Woman Jailed For Asking ‘Why’ Files Suit Against APD, Officers

Rhonda Cook, Atlanta Journal-Constitution, March 2, 2010

A woman jailed for 10 hours after she challenged the authority of a policeman has filed suit in federal court against the officers and the Atlanta Police Department, claiming they violated her civil rights, used excessive force on her and subjected her to emotional distress.

The suit said the officers were acting “upon racial prejudices accumulated and fostered” by APD when they arrested Minnie Carey, who was 61 at the time, for disorderly conduct after she asked “why” she had to move from where she was standing on a sidewalk talking to friends.

The suit says the officers’ agenda in ordering her to move and the arresting her was to “demonstrate power and control and [to] strike fear into citizens of this low income, predominately black neighborhood.”


Carey, now 62, told The Atlanta Journal-Constitution that Officer Brandy Dolson and his partner drove up in their patrol car and told the women to move. Carey’s friends walked off, but she didn’t. Instead, Carey asked “why” and Dolson responded, “because I said so.”

Carey said she was then handcuffed and taken to the Atlanta jail on a charge of disorderly conduct. She was kept in jail almost 10 hours, according to the suit.


The Citizen Review Board, which investigates allegations of Atlanta police misconduct, already has found that Dolson acted improperly in the incident.
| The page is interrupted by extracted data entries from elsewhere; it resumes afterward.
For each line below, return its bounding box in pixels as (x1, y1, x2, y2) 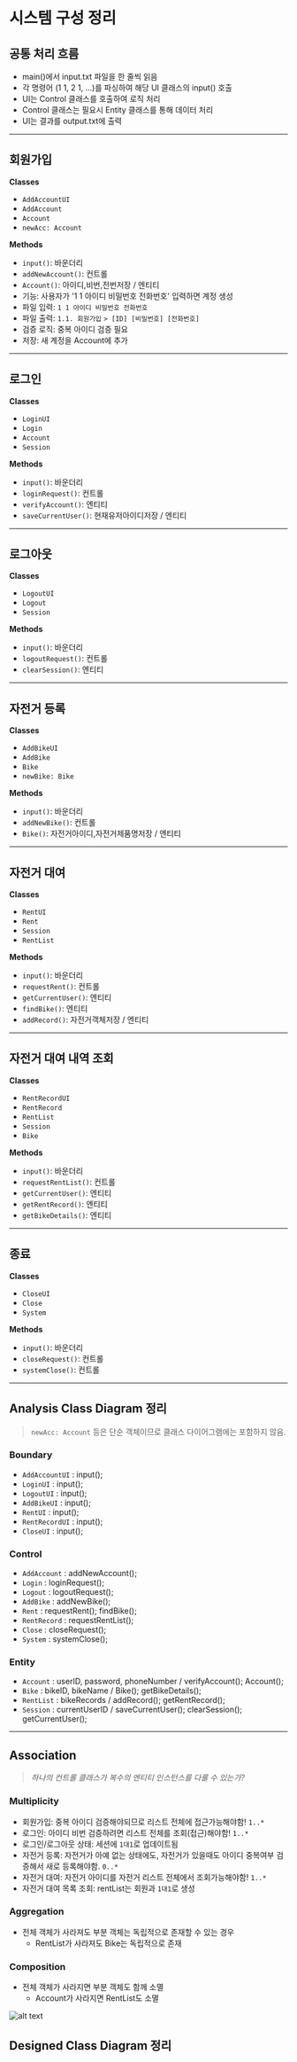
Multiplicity (9, 1795, 59, 1808)
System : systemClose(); (21, 1634, 109, 1644)
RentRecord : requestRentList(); (21, 1615, 134, 1626)
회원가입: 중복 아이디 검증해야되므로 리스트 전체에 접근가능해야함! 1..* (21, 1816, 265, 1827)
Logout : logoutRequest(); (21, 1587, 114, 1597)
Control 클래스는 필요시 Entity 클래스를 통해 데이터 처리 (21, 105, 214, 115)
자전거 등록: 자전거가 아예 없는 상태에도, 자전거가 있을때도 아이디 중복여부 (21, 1849, 275, 1860)
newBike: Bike (21, 772, 74, 781)
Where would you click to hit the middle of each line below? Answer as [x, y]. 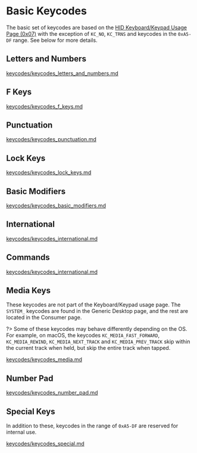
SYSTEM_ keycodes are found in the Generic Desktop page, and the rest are [97, 311]
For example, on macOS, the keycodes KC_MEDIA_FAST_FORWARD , [83, 336]
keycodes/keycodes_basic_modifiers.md [56, 206]
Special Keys [31, 412]
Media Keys [28, 291]
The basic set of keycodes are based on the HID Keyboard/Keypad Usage [97, 27]
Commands [28, 257]
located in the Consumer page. [44, 318]
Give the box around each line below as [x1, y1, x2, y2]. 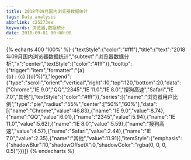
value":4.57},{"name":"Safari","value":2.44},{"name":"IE [16, 127, 152, 134]
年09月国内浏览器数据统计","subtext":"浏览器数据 [6, 53, 124, 60]
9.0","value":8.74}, [120, 107, 165, 114]
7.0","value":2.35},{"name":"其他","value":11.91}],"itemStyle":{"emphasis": [6, 135, 182, 142]
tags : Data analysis [6, 14, 57, 20]
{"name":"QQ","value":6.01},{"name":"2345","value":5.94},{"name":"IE [6, 113, 176, 120]
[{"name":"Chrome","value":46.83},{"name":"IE [6, 107, 120, 114]
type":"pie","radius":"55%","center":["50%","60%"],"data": [16, 101, 158, 108]
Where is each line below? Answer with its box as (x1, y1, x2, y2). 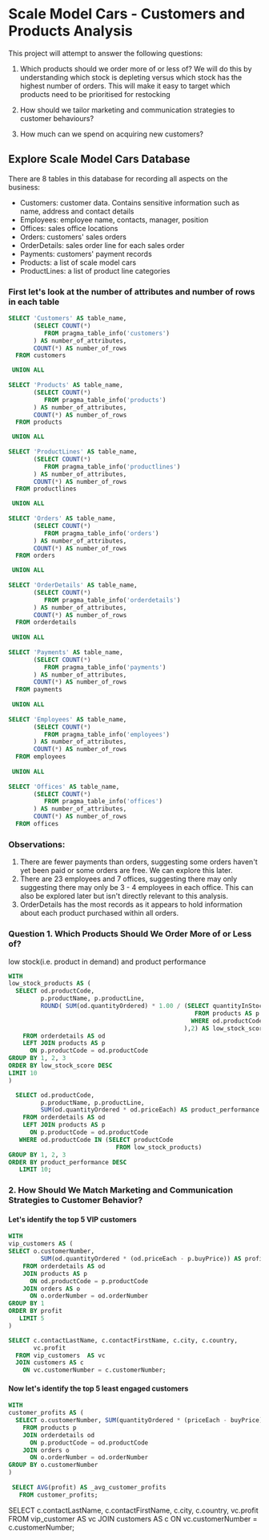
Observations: (8, 839, 66, 850)
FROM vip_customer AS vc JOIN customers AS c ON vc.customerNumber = (8, 1514, 258, 1523)
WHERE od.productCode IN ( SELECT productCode (18, 1136, 174, 1144)
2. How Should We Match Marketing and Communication (8, 1184, 234, 1196)
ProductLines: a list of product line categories (19, 266, 171, 275)
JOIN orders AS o (22, 1285, 81, 1293)
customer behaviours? (19, 113, 94, 123)
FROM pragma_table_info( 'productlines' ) (43, 462, 181, 470)
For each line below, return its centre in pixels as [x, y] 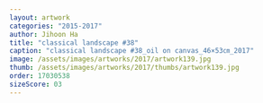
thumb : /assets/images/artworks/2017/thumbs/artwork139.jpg [125, 68]
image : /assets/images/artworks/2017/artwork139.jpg [110, 59]
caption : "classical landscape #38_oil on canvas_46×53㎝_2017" [132, 51]
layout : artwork [40, 17]
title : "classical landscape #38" [74, 43]
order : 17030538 [40, 76]
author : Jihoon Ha [44, 34]
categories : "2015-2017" [56, 26]
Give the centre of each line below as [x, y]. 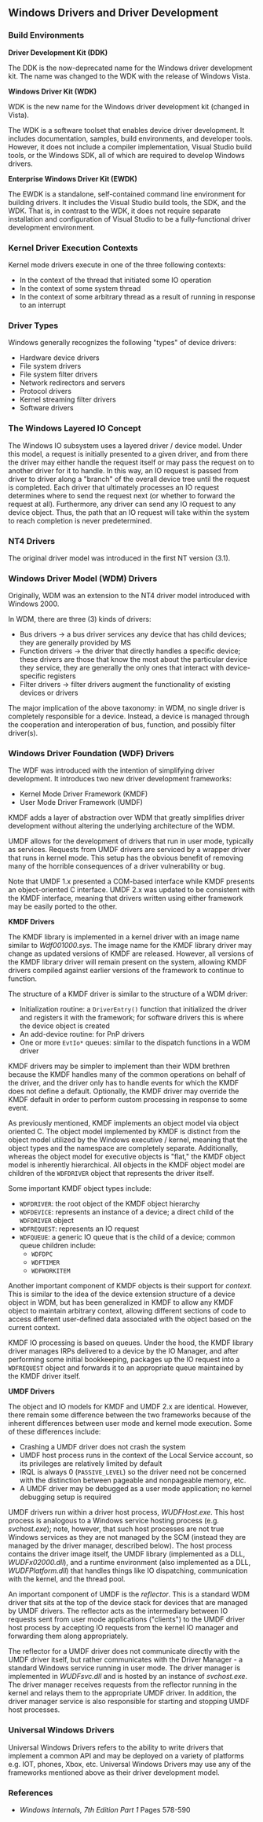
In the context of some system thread [80, 288]
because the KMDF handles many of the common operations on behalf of [127, 1074]
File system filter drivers [58, 375]
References [31, 1793]
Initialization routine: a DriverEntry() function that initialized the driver [133, 1009]
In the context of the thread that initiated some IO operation [115, 280]
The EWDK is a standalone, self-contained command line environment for [127, 194]
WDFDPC [42, 1254]
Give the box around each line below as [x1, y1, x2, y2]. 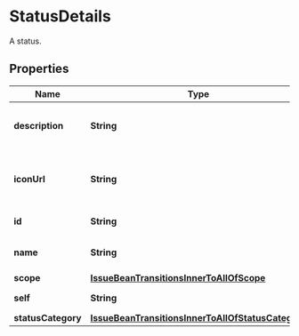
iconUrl [13, 172, 46, 185]
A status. [9, 36, 42, 46]
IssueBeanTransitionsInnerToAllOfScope [90, 271, 266, 284]
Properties [9, 61, 69, 76]
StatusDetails [9, 6, 111, 27]
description [13, 119, 64, 132]
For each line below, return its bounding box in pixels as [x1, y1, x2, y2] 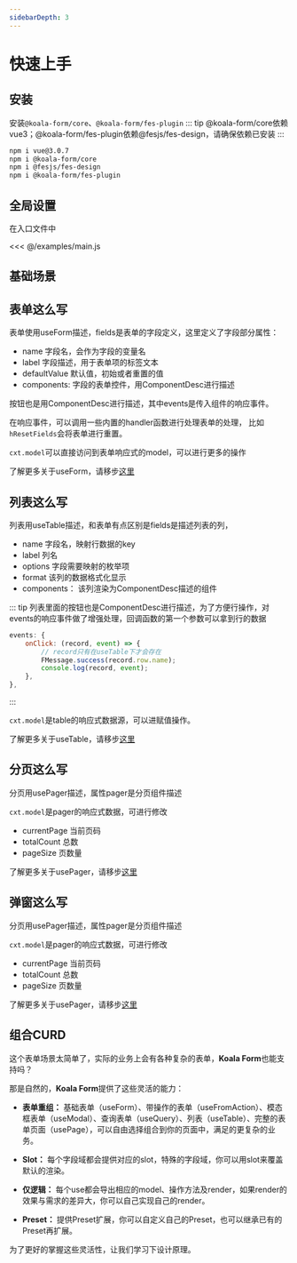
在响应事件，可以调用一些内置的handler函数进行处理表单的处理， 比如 [9, 417, 264, 428]
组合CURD [9, 1027, 66, 1043]
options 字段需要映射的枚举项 [21, 561, 130, 572]
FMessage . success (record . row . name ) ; [41, 655, 176, 665]
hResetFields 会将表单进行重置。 [9, 428, 127, 439]
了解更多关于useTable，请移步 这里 [9, 734, 136, 745]
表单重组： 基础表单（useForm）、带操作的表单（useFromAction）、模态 [21, 1101, 284, 1112]
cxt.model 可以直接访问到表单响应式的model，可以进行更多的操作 [9, 447, 246, 458]
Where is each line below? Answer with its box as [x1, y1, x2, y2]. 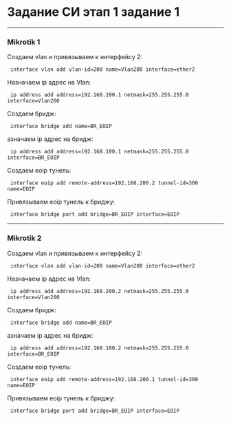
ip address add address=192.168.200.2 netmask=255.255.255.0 [10, 288, 189, 294]
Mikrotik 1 [7, 37, 41, 47]
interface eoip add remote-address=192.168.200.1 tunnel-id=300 [10, 376, 198, 382]
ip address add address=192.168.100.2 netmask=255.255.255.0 [10, 345, 189, 352]
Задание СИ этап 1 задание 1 [7, 4, 180, 20]
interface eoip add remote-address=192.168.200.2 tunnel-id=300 [10, 180, 198, 186]
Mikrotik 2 [7, 233, 42, 243]
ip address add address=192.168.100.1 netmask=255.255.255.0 [10, 149, 189, 155]
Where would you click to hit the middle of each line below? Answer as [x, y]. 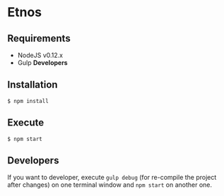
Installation [33, 85]
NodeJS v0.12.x [40, 55]
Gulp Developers [43, 63]
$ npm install [28, 101]
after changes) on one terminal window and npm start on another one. [110, 185]
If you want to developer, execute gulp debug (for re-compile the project [112, 178]
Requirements [39, 38]
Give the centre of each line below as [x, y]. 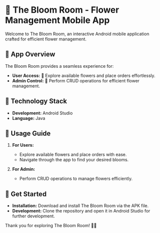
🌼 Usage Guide [28, 133]
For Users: [23, 145]
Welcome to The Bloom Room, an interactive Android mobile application [77, 34]
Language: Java [29, 118]
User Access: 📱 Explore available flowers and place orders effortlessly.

Board members put off recommending a punishment until they have reviewed details of previous citizen complaints against Dolson.
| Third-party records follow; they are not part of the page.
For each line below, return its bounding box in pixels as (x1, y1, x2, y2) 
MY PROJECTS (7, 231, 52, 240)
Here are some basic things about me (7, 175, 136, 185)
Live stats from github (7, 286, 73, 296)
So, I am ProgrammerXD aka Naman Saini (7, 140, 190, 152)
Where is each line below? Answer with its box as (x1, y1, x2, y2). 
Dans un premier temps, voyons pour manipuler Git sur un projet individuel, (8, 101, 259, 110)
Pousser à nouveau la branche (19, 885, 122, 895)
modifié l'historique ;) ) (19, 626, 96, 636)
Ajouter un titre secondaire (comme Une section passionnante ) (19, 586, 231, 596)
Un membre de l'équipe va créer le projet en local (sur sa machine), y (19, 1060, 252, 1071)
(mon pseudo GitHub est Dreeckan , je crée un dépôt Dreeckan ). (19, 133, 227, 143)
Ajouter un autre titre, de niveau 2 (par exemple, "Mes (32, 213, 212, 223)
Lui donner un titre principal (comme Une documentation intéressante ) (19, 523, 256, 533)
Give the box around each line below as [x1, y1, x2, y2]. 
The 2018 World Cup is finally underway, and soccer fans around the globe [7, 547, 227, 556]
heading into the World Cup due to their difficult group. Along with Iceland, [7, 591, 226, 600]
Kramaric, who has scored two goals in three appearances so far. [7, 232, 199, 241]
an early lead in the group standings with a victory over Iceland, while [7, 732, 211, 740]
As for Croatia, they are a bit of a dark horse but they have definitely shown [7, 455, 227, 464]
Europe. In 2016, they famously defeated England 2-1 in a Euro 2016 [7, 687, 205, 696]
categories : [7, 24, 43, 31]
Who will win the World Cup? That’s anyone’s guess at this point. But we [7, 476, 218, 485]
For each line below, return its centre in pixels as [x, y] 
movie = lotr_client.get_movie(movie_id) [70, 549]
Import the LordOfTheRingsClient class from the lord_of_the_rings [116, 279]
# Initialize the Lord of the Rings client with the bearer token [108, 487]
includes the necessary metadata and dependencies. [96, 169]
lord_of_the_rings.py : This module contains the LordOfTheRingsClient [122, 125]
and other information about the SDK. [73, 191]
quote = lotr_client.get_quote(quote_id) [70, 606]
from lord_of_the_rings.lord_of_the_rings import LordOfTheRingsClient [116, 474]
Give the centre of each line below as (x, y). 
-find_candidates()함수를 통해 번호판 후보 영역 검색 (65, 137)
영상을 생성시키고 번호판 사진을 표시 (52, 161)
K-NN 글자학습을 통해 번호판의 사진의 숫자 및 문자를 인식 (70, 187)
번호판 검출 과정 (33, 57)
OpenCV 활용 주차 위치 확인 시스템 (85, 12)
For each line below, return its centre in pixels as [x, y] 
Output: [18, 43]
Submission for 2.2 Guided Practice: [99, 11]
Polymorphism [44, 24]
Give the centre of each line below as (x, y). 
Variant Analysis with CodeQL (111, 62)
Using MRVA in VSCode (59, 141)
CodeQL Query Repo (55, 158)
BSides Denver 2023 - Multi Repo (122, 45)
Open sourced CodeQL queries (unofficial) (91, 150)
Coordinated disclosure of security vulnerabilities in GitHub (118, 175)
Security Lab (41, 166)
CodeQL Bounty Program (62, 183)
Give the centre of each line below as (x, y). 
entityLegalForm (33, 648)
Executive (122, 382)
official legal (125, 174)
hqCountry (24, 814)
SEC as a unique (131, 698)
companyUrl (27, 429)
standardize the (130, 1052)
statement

“Atlanta police have been known to target and abuse blacks, without reason, in this low income neighborhood, resulting in extreme fear of the police by its residents,” the lawsuit said.
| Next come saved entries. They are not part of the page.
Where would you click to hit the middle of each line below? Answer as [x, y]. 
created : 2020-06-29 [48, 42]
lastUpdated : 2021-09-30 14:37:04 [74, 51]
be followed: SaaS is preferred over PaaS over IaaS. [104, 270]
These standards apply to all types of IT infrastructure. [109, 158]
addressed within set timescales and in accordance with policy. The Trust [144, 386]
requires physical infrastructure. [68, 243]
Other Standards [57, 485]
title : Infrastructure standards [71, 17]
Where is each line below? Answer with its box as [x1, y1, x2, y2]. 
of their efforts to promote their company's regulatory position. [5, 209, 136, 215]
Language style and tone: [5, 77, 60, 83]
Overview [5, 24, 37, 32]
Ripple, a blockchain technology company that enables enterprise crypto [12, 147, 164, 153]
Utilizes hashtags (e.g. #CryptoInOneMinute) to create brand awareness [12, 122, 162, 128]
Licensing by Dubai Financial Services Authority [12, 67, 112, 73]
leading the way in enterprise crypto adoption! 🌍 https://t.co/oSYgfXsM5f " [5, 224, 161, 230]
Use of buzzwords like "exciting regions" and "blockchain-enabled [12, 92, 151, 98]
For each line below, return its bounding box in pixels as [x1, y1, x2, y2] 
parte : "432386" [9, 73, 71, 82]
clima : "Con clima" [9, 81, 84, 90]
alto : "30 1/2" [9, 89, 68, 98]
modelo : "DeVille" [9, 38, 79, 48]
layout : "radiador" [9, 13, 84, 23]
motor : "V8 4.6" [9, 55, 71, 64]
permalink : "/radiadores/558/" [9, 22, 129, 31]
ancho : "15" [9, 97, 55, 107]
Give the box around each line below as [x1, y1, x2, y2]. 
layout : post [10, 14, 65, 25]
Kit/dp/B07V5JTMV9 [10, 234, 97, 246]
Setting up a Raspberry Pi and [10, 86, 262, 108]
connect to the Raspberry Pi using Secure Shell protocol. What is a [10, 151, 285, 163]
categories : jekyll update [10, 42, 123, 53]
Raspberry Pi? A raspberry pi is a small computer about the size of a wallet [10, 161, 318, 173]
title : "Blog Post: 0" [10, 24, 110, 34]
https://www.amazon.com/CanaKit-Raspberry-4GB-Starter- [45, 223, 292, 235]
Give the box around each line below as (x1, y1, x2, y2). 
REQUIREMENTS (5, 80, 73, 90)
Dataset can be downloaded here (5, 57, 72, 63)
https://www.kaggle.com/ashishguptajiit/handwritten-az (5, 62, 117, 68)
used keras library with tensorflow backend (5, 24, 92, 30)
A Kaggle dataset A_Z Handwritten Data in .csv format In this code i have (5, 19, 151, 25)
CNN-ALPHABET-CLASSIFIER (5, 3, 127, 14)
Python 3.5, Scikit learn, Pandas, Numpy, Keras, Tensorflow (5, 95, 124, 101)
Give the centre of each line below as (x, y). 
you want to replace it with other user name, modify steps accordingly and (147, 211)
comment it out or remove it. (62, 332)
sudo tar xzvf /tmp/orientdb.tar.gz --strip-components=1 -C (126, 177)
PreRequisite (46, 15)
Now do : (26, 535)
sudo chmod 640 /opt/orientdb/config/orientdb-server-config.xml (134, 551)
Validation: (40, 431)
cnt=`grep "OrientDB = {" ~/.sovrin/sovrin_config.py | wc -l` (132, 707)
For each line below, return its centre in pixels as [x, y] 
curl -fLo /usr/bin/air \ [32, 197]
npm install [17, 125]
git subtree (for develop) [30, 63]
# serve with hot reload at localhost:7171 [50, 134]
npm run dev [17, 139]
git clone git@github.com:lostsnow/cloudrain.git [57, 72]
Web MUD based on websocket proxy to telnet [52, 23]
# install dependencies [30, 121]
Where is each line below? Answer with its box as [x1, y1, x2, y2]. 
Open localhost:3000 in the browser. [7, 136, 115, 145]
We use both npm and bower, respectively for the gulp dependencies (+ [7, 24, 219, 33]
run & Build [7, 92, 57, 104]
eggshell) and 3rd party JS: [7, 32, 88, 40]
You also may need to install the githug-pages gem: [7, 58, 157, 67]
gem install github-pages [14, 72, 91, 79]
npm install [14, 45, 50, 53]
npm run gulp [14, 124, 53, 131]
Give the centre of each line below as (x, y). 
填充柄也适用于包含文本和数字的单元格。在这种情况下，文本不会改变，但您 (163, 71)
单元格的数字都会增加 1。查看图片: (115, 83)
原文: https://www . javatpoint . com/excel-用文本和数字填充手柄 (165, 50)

Dolson and his partner–Jamie Nelson, who also is named in the suit–are African-American.


At the same time, the lawsuit says, the city does not discourage street officers from targeting the poor or minorities, and APD does not give officers proper training.


The suit said the officers violated Carey’s Fourth Amendment protection from unreasonable search and seizure, denied her liberty and violated her right to be free from racial discrimination.